##### Data for review
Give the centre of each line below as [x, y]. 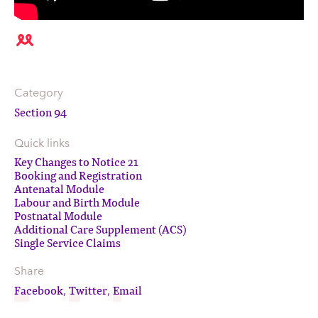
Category [39, 92]
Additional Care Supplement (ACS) [100, 229]
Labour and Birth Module [77, 202]
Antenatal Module [59, 188]
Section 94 [40, 111]
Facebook [39, 290]
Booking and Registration [78, 175]
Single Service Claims [67, 242]
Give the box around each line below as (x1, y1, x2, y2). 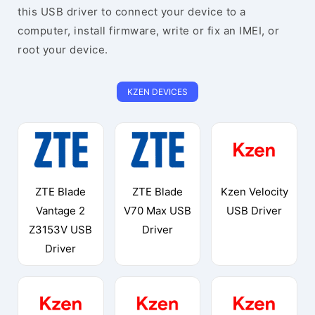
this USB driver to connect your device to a (18, 5, 246, 18)
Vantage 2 (36, 203, 86, 217)
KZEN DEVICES (127, 86, 188, 97)
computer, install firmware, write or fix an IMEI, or (18, 24, 279, 37)
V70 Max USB (123, 203, 191, 217)
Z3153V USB (29, 222, 93, 236)
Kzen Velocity (220, 184, 288, 198)
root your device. (18, 43, 108, 56)
##########
Reproduce each line of the records above, exactly and without pictures.

Give the centre of each line below as [x, y]. 
Category [39, 92]
Additional Care Supplement (ACS) [100, 229]
Labour and Birth Module [77, 202]
Antenatal Module [59, 188]
Section 94 [40, 111]
Facebook [39, 290]
Booking and Registration [78, 175]
Single Service Claims [67, 242]
Give the box around each line below as (x1, y1, x2, y2). 
this USB driver to connect your device to a (18, 5, 246, 18)
Vantage 2 (36, 203, 86, 217)
KZEN DEVICES (127, 86, 188, 97)
computer, install firmware, write or fix an IMEI, or (18, 24, 279, 37)
V70 Max USB (123, 203, 191, 217)
Z3153V USB (29, 222, 93, 236)
Kzen Velocity (220, 184, 288, 198)
root your device. (18, 43, 108, 56)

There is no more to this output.